(Stored data)
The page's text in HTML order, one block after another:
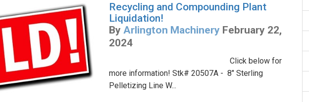
Recycling and Compounding Plant
Liquidation!
By Arlington Machinery February 22,
2024
Click below for
more information! Stk# 20507A - 8" Sterling
Pelletizing Line W...
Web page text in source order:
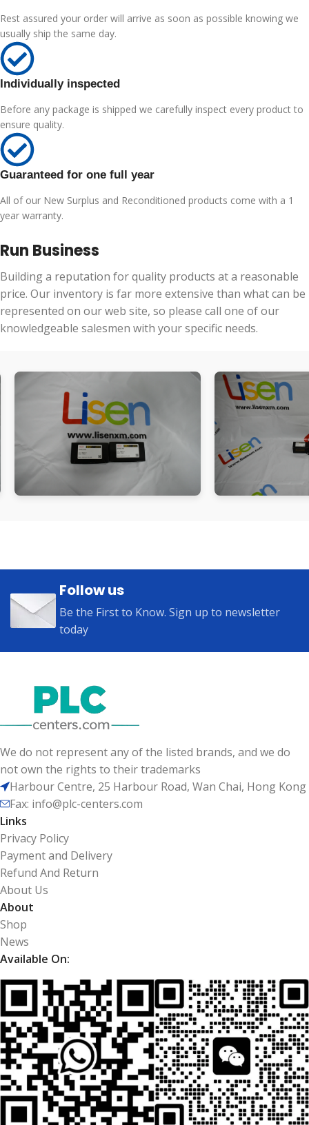
Rest assured your order will arrive as soon as possible knowing we
usually ship the same day.
Individually inspected
Before any package is shipped we carefully inspect every product to
ensure quality.
Guaranteed for one full year
All of our New Surplus and Reconditioned products come with a 1
year warranty.
Run Business
Building a reputation for quality products at a reasonable
price. Our inventory is far more extensive than what can be
represented on our web site, so please call one of our
knowledgeable salesmen with your specific needs.
Follow us
Be the First to Know. Sign up to newsletter
today
We do not represent any of the listed brands, and we do
not own the rights to their trademarks
Harbour Centre, 25 Harbour Road, Wan Chai, Hong Kong
Fax: info@plc-centers.com
Links
Privacy Policy
Payment and Delivery
Refund And Return
About Us
About
Shop
News
Available On:
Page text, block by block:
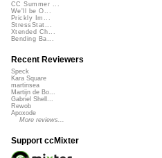
CC Summer ...
We'll be O...
Prickly Im...
StressStat...
Xtended Ch...
Bending Ba...
Recent Reviewers
Speck
Kara Square
martinsea
Martijn de Bo...
Gabriel Shell...
Rewob
Apoxode
More reviews...
Support ccMixter
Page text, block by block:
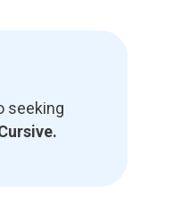
seeking
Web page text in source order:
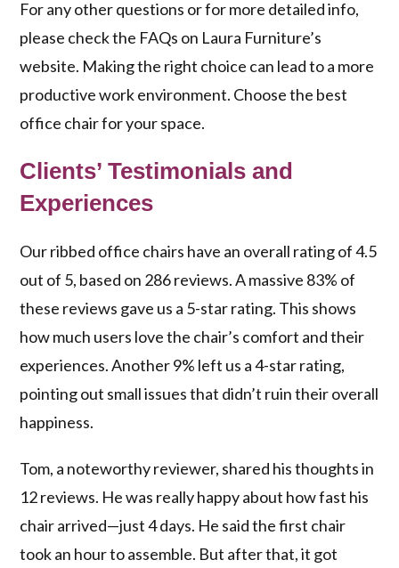
For any other questions or for more detailed info,
please check the FAQs on Laura Furniture’s
website. Making the right choice can lead to a more
productive work environment. Choose the best
office chair for your space.
Clients’ Testimonials and
Experiences
Our ribbed office chairs have an overall rating of 4.5
out of 5, based on 286 reviews. A massive 83% of
these reviews gave us a 5-star rating. This shows
how much users love the chair’s comfort and their
experiences. Another 9% left us a 4-star rating,
pointing out small issues that didn’t ruin their overall
happiness.
Tom, a noteworthy reviewer, shared his thoughts in
12 reviews. He was really happy about how fast his
chair arrived—just 4 days. He said the first chair
took an hour to assemble. But after that, it got
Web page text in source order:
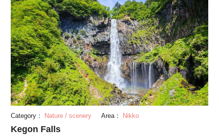
the dragon's head, a loud echo fills the room, making a similar
sound to the roar of a dragon. Although the painting was
burnt once in 1961, it was quickly repaired, and has been kept
safe ever since. There are also a couple other shrines and
temples in its surroundings that are worth taking a look at!
(2018/12/18)
Category： Nature / scenery Area： Nikko
Kegon Falls
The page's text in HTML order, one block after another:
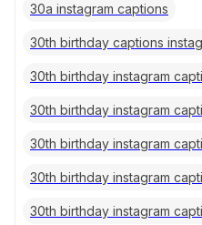
30a instagram captions
30th birthday captions
30th birthday instagram
30th birthday instagram
30th birthday instagram
30th birthday instagram
30th birthday instagram
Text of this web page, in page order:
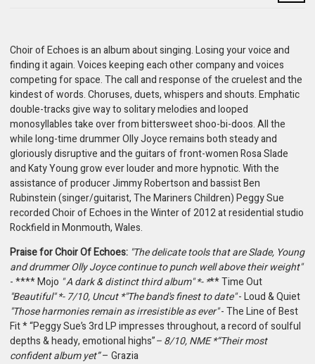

WHAT YOU WILL DO
Repeat exactly the lines from the first line of the records above through the line containing "the dragon's head, a", leaving out the pictures.

RESPONSE TO THE TASK
The page's text in HTML order, one block after another:
Recycling and Compounding Plant
Liquidation!
By Arlington Machinery February 22,
2024
Click below for
more information! Stk# 20507A - 8" Sterling
Pelletizing Line W...
Web page text in source order:
Rest assured your order will arrive as soon as possible knowing we
usually ship the same day.
Individually inspected
Before any package is shipped we carefully inspect every product to
ensure quality.
Guaranteed for one full year
All of our New Surplus and Reconditioned products come with a 1
year warranty.
Run Business
Building a reputation for quality products at a reasonable
price. Our inventory is far more extensive than what can be
represented on our web site, so please call one of our
knowledgeable salesmen with your specific needs.
Follow us
Be the First to Know. Sign up to newsletter
today
We do not represent any of the listed brands, and we do
not own the rights to their trademarks
Harbour Centre, 25 Harbour Road, Wan Chai, Hong Kong
Fax: info@plc-centers.com
Links
Privacy Policy
Payment and Delivery
Refund And Return
About Us
About
Shop
News
Available On:
Page text, block by block:
CC Summer ...
We'll be O...
Prickly Im...
StressStat...
Xtended Ch...
Bending Ba...
Recent Reviewers
Speck
Kara Square
martinsea
Martijn de Bo...
Gabriel Shell...
Rewob
Apoxode
More reviews...
Support ccMixter
Page text, block by block:
seeking
Web page text in source order:
For any other questions or for more detailed info,
please check the FAQs on Laura Furniture’s
website. Making the right choice can lead to a more
productive work environment. Choose the best
office chair for your space.
Clients’ Testimonials and
Experiences
Our ribbed office chairs have an overall rating of 4.5
out of 5, based on 286 reviews. A massive 83% of
these reviews gave us a 5-star rating. This shows
how much users love the chair’s comfort and their
experiences. Another 9% left us a 4-star rating,
pointing out small issues that didn’t ruin their overall
happiness.
Tom, a noteworthy reviewer, shared his thoughts in
12 reviews. He was really happy about how fast his
chair arrived—just 4 days. He said the first chair
took an hour to assemble. But after that, it got
Web page text in source order:
the dragon's head, a loud echo fills the room, making a similar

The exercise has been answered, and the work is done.